◆ ACTION ITEM
Could you restate the data below word for word, without its pictures?

** Opening INPUT block **

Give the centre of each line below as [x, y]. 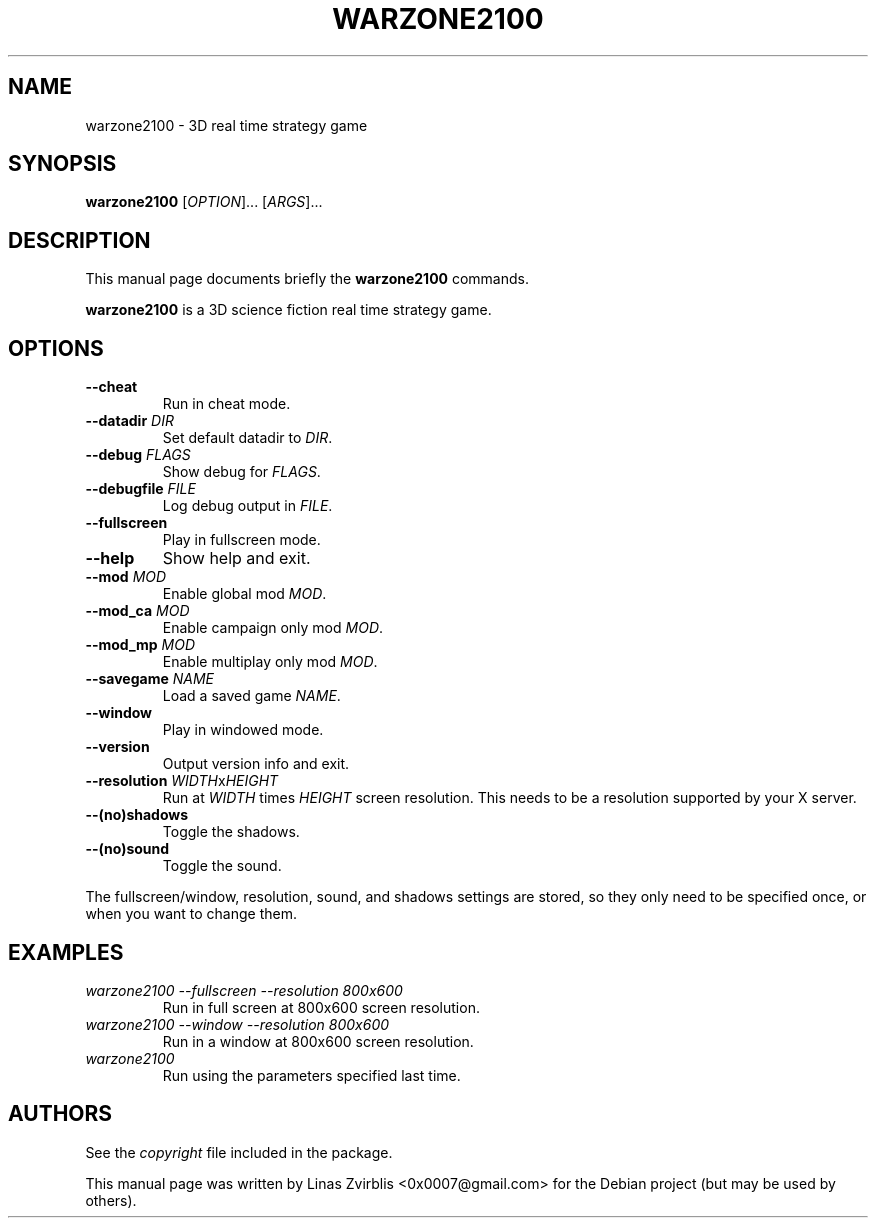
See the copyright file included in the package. [239, 1152]
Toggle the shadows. [231, 832]
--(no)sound [127, 849]
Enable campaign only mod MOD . [273, 628]
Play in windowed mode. [243, 730]
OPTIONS [56, 348]
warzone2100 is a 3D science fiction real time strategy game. [288, 310]
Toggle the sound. [222, 866]
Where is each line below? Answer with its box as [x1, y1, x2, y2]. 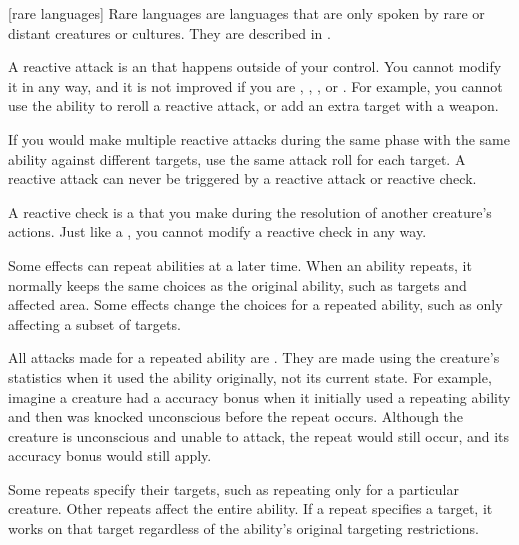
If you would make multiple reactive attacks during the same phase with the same [8, 128, 510, 149]
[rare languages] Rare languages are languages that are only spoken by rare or [8, 3, 485, 23]
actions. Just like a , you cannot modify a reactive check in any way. [8, 221, 427, 242]
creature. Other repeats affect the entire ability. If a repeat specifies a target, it [8, 498, 493, 519]
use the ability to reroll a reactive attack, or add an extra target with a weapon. [8, 95, 499, 116]
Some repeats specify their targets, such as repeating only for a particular [8, 478, 459, 499]
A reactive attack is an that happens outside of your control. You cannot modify [8, 56, 502, 77]
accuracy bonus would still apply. [8, 445, 212, 466]
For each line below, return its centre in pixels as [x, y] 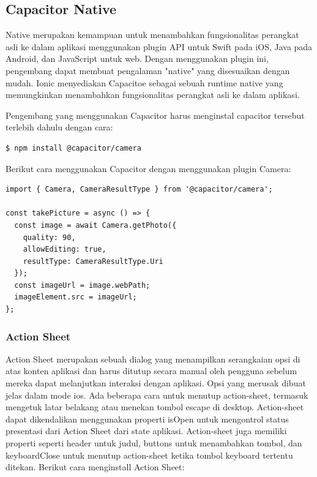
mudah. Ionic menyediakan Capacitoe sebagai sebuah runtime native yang [144, 82]
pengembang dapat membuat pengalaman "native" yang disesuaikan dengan [148, 70]
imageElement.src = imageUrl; [76, 297]
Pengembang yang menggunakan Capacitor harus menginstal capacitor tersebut [155, 115]
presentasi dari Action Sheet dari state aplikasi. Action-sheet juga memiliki [146, 431]
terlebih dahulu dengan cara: [59, 127]
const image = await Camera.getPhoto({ [95, 225]
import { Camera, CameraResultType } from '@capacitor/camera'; [139, 190]
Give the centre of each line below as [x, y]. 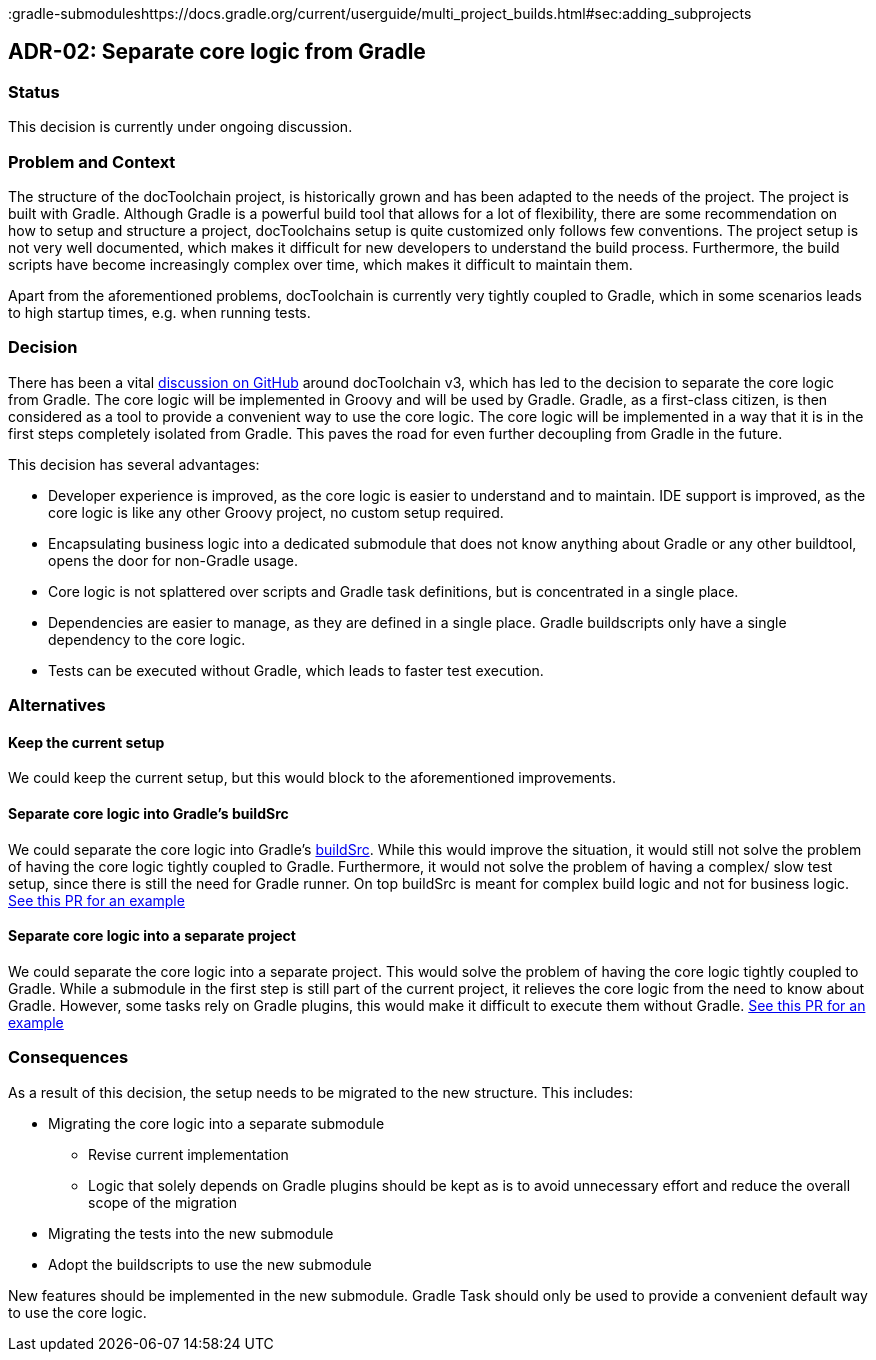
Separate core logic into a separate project [152, 936]
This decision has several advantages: [134, 464]
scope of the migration [162, 1202]
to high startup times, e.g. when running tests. [159, 312]
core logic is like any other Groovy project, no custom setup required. [276, 512]
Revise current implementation [188, 1154]
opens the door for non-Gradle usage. [173, 560]
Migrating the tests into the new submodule [191, 1233]
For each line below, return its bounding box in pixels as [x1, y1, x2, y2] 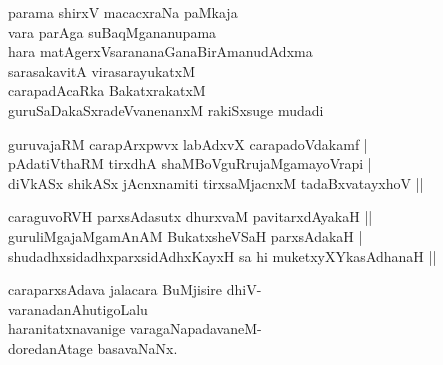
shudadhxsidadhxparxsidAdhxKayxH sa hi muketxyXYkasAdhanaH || [8, 245, 437, 266]
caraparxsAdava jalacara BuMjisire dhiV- [8, 279, 262, 300]
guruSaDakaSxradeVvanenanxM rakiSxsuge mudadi [8, 99, 324, 120]
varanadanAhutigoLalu [8, 298, 148, 319]
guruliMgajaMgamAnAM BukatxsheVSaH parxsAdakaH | [8, 225, 363, 246]
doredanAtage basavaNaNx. [8, 337, 178, 358]
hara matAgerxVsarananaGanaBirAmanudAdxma [8, 41, 313, 62]
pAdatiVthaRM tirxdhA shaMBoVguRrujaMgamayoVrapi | [8, 153, 372, 174]
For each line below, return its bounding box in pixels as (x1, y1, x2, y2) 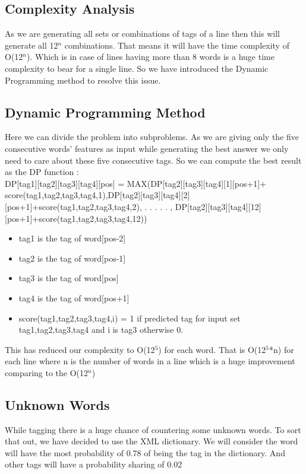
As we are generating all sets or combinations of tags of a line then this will (5, 27, 280, 40)
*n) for (269, 343, 294, 355)
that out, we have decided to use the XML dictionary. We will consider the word (5, 435, 298, 447)
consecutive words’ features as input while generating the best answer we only (5, 142, 289, 154)
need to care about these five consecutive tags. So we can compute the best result (5, 154, 302, 166)
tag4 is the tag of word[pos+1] (18, 291, 130, 304)
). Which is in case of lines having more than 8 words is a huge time (27, 50, 275, 63)
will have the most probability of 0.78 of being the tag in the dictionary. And (5, 446, 285, 459)
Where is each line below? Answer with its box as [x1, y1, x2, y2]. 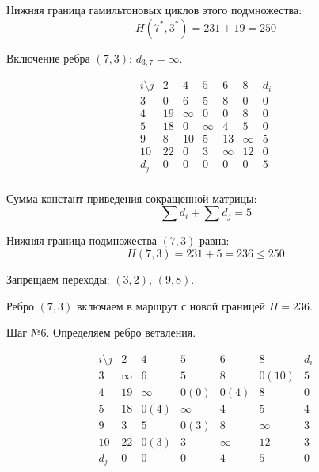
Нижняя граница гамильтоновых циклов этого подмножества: [6, 2, 302, 17]
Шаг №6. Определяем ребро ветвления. [6, 324, 196, 341]
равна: [199, 232, 230, 249]
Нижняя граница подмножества [6, 232, 157, 249]
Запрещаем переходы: [6, 270, 110, 287]
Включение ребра [6, 49, 90, 66]
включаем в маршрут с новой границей [76, 297, 266, 314]
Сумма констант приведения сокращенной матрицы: [6, 189, 257, 206]
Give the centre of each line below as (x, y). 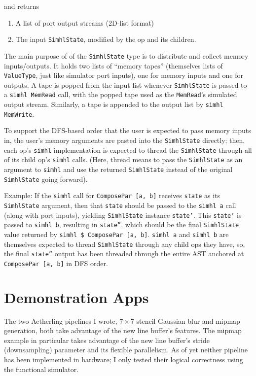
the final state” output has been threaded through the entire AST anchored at (124, 254)
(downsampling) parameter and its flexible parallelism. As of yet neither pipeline (126, 350)
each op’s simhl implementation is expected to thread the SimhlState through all (128, 150)
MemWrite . (19, 114)
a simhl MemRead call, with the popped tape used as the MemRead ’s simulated (121, 94)
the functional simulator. (41, 369)
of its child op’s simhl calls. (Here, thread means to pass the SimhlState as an (123, 159)
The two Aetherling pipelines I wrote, (61, 321)
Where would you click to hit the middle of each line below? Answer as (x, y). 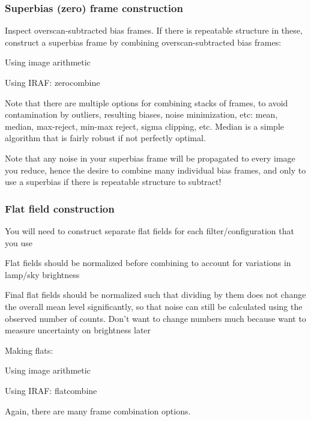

** Closing INPUT block **

◆ ANSWER BOX
Give the centre of each line below as [x, y]. 
See the copyright file included in the package. [239, 1152]
Toggle the shadows. [231, 832]
--(no)sound [127, 849]
Enable campaign only mod MOD . [273, 628]
Play in windowed mode. [243, 730]
OPTIONS [56, 348]
warzone2100 is a 3D science fiction real time strategy game. [288, 310]
Toggle the sound. [222, 866]
Where is each line below? Answer with its box as [x1, y1, x2, y2]. 
If you would make multiple reactive attacks during the same phase with the same [8, 128, 510, 149]
[rare languages] Rare languages are languages that are only spoken by rare or [8, 3, 485, 23]
actions. Just like a , you cannot modify a reactive check in any way. [8, 221, 427, 242]
creature. Other repeats affect the entire ability. If a repeat specifies a target, it [8, 498, 493, 519]
use the ability to reroll a reactive attack, or add an extra target with a weapon. [8, 95, 499, 116]
Some repeats specify their targets, such as repeating only for a particular [8, 478, 459, 499]
A reactive attack is an that happens outside of your control. You cannot modify [8, 56, 502, 77]
accuracy bonus would still apply. [8, 445, 212, 466]
For each line below, return its centre in pixels as [x, y] 
mudah. Ionic menyediakan Capacitoe sebagai sebuah runtime native yang [144, 82]
pengembang dapat membuat pengalaman "native" yang disesuaikan dengan [148, 70]
imageElement.src = imageUrl; [76, 297]
Pengembang yang menggunakan Capacitor harus menginstal capacitor tersebut [155, 115]
presentasi dari Action Sheet dari state aplikasi. Action-sheet juga memiliki [146, 431]
terlebih dahulu dengan cara: [59, 127]
const image = await Camera.getPhoto({ [95, 225]
import { Camera, CameraResultType } from '@capacitor/camera'; [139, 190]
Give the centre of each line below as [x, y]. 
Separate core logic into a separate project [152, 936]
This decision has several advantages: [134, 464]
scope of the migration [162, 1202]
to high startup times, e.g. when running tests. [159, 312]
core logic is like any other Groovy project, no custom setup required. [276, 512]
Revise current implementation [188, 1154]
opens the door for non-Gradle usage. [173, 560]
Migrating the tests into the new submodule [191, 1233]
For each line below, return its bounding box in pixels as [x1, y1, x2, y2] 
shudadhxsidadhxparxsidAdhxKayxH sa hi muketxyXYkasAdhanaH || [8, 245, 437, 266]
caraparxsAdava jalacara BuMjisire dhiV- [8, 279, 262, 300]
guruSaDakaSxradeVvanenanxM rakiSxsuge mudadi [8, 99, 324, 120]
varanadanAhutigoLalu [8, 298, 148, 319]
guruliMgajaMgamAnAM BukatxsheVSaH parxsAdakaH | [8, 225, 363, 246]
doredanAtage basavaNaNx. [8, 337, 178, 358]
hara matAgerxVsarananaGanaBirAmanudAdxma [8, 41, 313, 62]
pAdatiVthaRM tirxdhA shaMBoVguRrujaMgamayoVrapi | [8, 153, 372, 174]
For each line below, return its bounding box in pixels as (x1, y1, x2, y2) 
As we are generating all sets or combinations of tags of a line then this will (5, 27, 280, 40)
*n) for (269, 343, 294, 355)
that out, we have decided to use the XML dictionary. We will consider the word (5, 435, 298, 447)
consecutive words’ features as input while generating the best answer we only (5, 142, 289, 154)
need to care about these five consecutive tags. So we can compute the best result (5, 154, 302, 166)
tag4 is the tag of word[pos+1] (18, 291, 130, 304)
). Which is in case of lines having more than 8 words is a huge time (27, 50, 275, 63)
will have the most probability of 0.78 of being the tag in the dictionary. And (5, 446, 285, 459)
Where is each line below? Answer with its box as [x1, y1, x2, y2]. 
Нижняя граница гамильтоновых циклов этого подмножества: [6, 2, 302, 17]
Шаг №6. Определяем ребро ветвления. [6, 324, 196, 341]
равна: [199, 232, 230, 249]
Нижняя граница подмножества [6, 232, 157, 249]
Запрещаем переходы: [6, 270, 110, 287]
Включение ребра [6, 49, 90, 66]
включаем в маршрут с новой границей [76, 297, 266, 314]
Сумма констант приведения сокращенной матрицы: [6, 189, 257, 206]
Give the centre of each line below as (x, y). 
the final state” output has been threaded through the entire AST anchored at (124, 254)
(downsampling) parameter and its flexible parallelism. As of yet neither pipeline (126, 350)
each op’s simhl implementation is expected to thread the SimhlState through all (128, 150)
MemWrite . (19, 114)
a simhl MemRead call, with the popped tape used as the MemRead ’s simulated (121, 94)
the functional simulator. (41, 369)
of its child op’s simhl calls. (Here, thread means to pass the SimhlState as an (123, 159)
The two Aetherling pipelines I wrote, (61, 321)
Where would you click to hit the middle of each line below? Answer as (x, y). 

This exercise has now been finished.